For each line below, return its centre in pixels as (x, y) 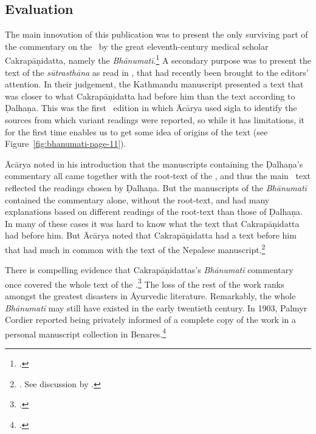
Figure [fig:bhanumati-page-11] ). (66, 144)
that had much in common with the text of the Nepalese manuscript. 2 (135, 248)
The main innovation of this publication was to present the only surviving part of (156, 34)
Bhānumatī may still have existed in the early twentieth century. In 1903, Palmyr (156, 307)
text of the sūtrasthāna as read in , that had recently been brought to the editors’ (157, 72)
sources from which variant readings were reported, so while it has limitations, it (155, 120)
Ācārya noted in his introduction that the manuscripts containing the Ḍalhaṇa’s (154, 164)
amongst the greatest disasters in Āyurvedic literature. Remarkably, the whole (150, 296)
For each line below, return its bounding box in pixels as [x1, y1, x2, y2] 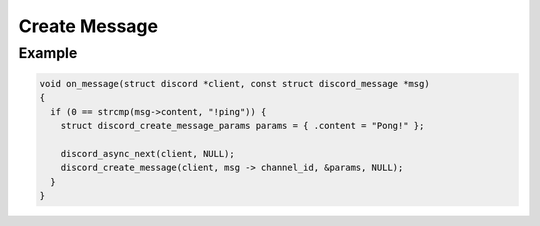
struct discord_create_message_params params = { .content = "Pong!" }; [60, 120, 425, 131]
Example [18, 44, 78, 62]
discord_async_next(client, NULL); [60, 148, 235, 159]
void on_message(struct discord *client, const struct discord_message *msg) [39, 78, 430, 89]
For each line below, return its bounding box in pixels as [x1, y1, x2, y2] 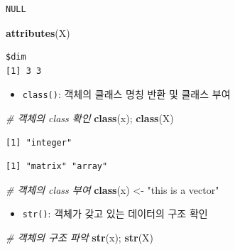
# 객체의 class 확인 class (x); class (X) [6, 111, 174, 126]
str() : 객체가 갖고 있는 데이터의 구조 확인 [22, 206, 208, 221]
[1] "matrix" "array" [6, 161, 108, 172]
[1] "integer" [6, 137, 72, 148]
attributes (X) [6, 25, 70, 40]
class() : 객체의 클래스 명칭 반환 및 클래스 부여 [22, 87, 231, 102]
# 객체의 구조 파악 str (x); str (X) [6, 230, 154, 245]
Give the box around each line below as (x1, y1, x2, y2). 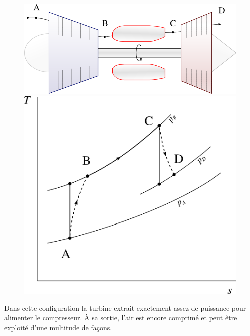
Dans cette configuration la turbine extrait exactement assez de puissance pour (4, 302, 246, 313)
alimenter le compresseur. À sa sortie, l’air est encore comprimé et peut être (4, 312, 237, 323)
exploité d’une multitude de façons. (4, 322, 112, 333)
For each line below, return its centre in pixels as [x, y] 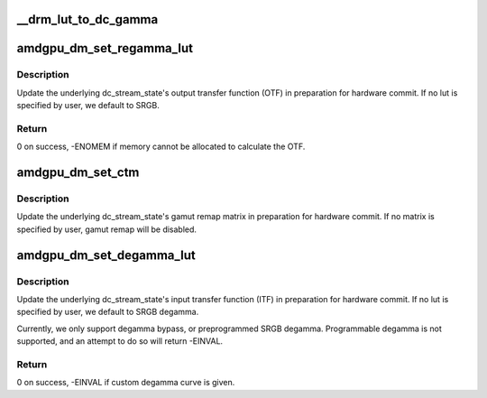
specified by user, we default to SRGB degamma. [108, 312]
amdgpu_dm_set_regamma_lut [105, 48]
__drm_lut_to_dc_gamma [87, 19]
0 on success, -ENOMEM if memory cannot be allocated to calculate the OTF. [161, 147]
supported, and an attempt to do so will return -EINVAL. [120, 341]
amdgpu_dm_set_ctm [78, 173]
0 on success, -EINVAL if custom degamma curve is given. [126, 383]
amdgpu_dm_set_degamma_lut [106, 255]
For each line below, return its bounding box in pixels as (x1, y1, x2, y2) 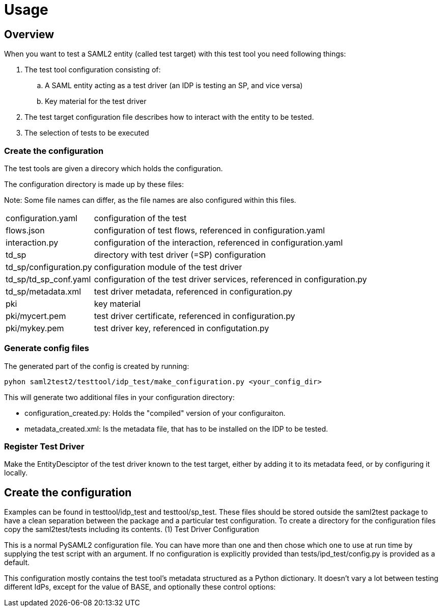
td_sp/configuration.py (6, 261, 92, 272)
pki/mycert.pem (6, 310, 66, 321)
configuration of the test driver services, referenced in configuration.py (94, 274, 367, 284)
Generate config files (4, 343, 89, 354)
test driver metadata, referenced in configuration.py (94, 286, 292, 297)
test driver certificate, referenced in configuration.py (94, 310, 295, 321)
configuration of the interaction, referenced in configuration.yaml (94, 237, 343, 248)
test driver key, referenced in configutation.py (94, 323, 269, 333)
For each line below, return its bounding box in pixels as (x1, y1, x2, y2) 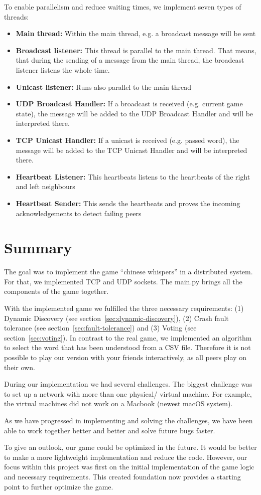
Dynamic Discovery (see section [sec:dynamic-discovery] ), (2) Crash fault (4, 312, 229, 323)
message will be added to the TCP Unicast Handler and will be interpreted (16, 144, 247, 155)
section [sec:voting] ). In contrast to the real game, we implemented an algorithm (4, 332, 252, 343)
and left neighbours (16, 181, 75, 192)
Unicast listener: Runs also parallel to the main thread (16, 81, 192, 92)
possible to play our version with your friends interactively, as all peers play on (4, 352, 246, 362)
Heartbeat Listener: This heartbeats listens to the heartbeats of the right (16, 171, 250, 182)
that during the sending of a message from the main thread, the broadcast (16, 55, 244, 65)
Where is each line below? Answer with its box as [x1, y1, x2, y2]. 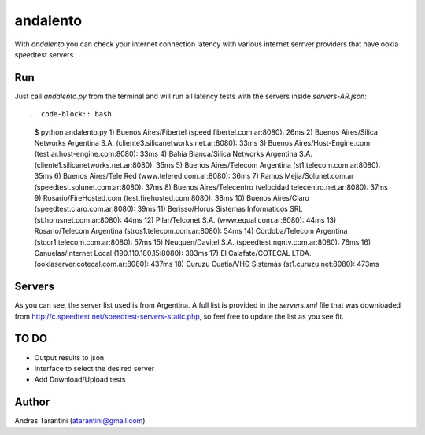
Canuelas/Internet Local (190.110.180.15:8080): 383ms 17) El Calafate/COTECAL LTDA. [34, 248, 312, 257]
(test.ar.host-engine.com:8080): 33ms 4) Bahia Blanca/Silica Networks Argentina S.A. [34, 149, 312, 159]
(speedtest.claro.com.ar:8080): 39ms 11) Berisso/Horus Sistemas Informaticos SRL [34, 205, 303, 214]
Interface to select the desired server [34, 363, 155, 373]
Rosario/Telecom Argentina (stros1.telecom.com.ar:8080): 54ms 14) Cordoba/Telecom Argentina [34, 227, 348, 236]
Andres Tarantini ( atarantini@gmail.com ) [14, 416, 146, 426]
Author [14, 396, 50, 409]
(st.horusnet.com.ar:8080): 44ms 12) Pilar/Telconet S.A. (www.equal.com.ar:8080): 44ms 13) [34, 215, 337, 224]

Exercise goal
Every line of the records above should be copied exactly, while the pictures are left behind.

Task response
For each line below, return its centre in pixels as (x, y) 
Figure [fig:bhanumati-page-11] ). (66, 144)
that had much in common with the text of the Nepalese manuscript. 2 (135, 248)
The main innovation of this publication was to present the only surviving part of (156, 34)
Bhānumatī may still have existed in the early twentieth century. In 1903, Palmyr (156, 307)
text of the sūtrasthāna as read in , that had recently been brought to the editors’ (157, 72)
sources from which variant readings were reported, so while it has limitations, it (155, 120)
Ācārya noted in his introduction that the manuscripts containing the Ḍalhaṇa’s (154, 164)
amongst the greatest disasters in Āyurvedic literature. Remarkably, the whole (150, 296)
For each line below, return its bounding box in pixels as [x1, y1, x2, y2] 
struct discord_create_message_params params = { .content = "Pong!" }; [60, 120, 425, 131]
Example [18, 44, 78, 62]
discord_async_next(client, NULL); [60, 148, 235, 159]
void on_message(struct discord *client, const struct discord_message *msg) [39, 78, 430, 89]
For each line below, return its bounding box in pixels as [x1, y1, x2, y2] 
# 객체의 class 확인 class (x); class (X) [6, 111, 174, 126]
str() : 객체가 갖고 있는 데이터의 구조 확인 [22, 206, 208, 221]
[1] "matrix" "array" [6, 161, 108, 172]
[1] "integer" [6, 137, 72, 148]
attributes (X) [6, 25, 70, 40]
class() : 객체의 클래스 명칭 반환 및 클래스 부여 [22, 87, 231, 102]
# 객체의 구조 파악 str (x); str (X) [6, 230, 154, 245]
Give the box around each line below as (x1, y1, x2, y2). 
Dans cette configuration la turbine extrait exactement assez de puissance pour (4, 302, 246, 313)
alimenter le compresseur. À sa sortie, l’air est encore comprimé et peut être (4, 312, 237, 323)
exploité d’une multitude de façons. (4, 322, 112, 333)
For each line below, return its centre in pixels as [x, y] 
specified by user, we default to SRGB degamma. [108, 312]
amdgpu_dm_set_regamma_lut [105, 48]
__drm_lut_to_dc_gamma [87, 19]
0 on success, -ENOMEM if memory cannot be allocated to calculate the OTF. [161, 147]
supported, and an attempt to do so will return -EINVAL. [120, 341]
amdgpu_dm_set_ctm [78, 173]
0 on success, -EINVAL if custom degamma curve is given. [126, 383]
amdgpu_dm_set_degamma_lut [106, 255]
For each line below, return its bounding box in pixels as (x1, y1, x2, y2) 
td_sp/configuration.py (6, 261, 92, 272)
pki/mycert.pem (6, 310, 66, 321)
configuration of the test driver services, referenced in configuration.py (94, 274, 367, 284)
Generate config files (4, 343, 89, 354)
test driver metadata, referenced in configuration.py (94, 286, 292, 297)
test driver certificate, referenced in configuration.py (94, 310, 295, 321)
configuration of the interaction, referenced in configuration.yaml (94, 237, 343, 248)
test driver key, referenced in configutation.py (94, 323, 269, 333)
For each line below, return its bounding box in pixels as (x1, y1, x2, y2) 
Dynamic Discovery (see section [sec:dynamic-discovery] ), (2) Crash fault (4, 312, 229, 323)
message will be added to the TCP Unicast Handler and will be interpreted (16, 144, 247, 155)
section [sec:voting] ). In contrast to the real game, we implemented an algorithm (4, 332, 252, 343)
and left neighbours (16, 181, 75, 192)
Unicast listener: Runs also parallel to the main thread (16, 81, 192, 92)
possible to play our version with your friends interactively, as all peers play on (4, 352, 246, 362)
Heartbeat Listener: This heartbeats listens to the heartbeats of the right (16, 171, 250, 182)
that during the sending of a message from the main thread, the broadcast (16, 55, 244, 65)
Where is each line below? Answer with its box as [x1, y1, x2, y2]. 
Canuelas/Internet Local (190.110.180.15:8080): 383ms 17) El Calafate/COTECAL LTDA. [34, 248, 312, 257]
(test.ar.host-engine.com:8080): 33ms 4) Bahia Blanca/Silica Networks Argentina S.A. [34, 149, 312, 159]
(speedtest.claro.com.ar:8080): 39ms 11) Berisso/Horus Sistemas Informaticos SRL [34, 205, 303, 214]
Interface to select the desired server [34, 363, 155, 373]
Rosario/Telecom Argentina (stros1.telecom.com.ar:8080): 54ms 14) Cordoba/Telecom Argentina [34, 227, 348, 236]
Andres Tarantini ( atarantini@gmail.com ) [14, 416, 146, 426]
Author [14, 396, 50, 409]
(st.horusnet.com.ar:8080): 44ms 12) Pilar/Telconet S.A. (www.equal.com.ar:8080): 44ms 13) [34, 215, 337, 224]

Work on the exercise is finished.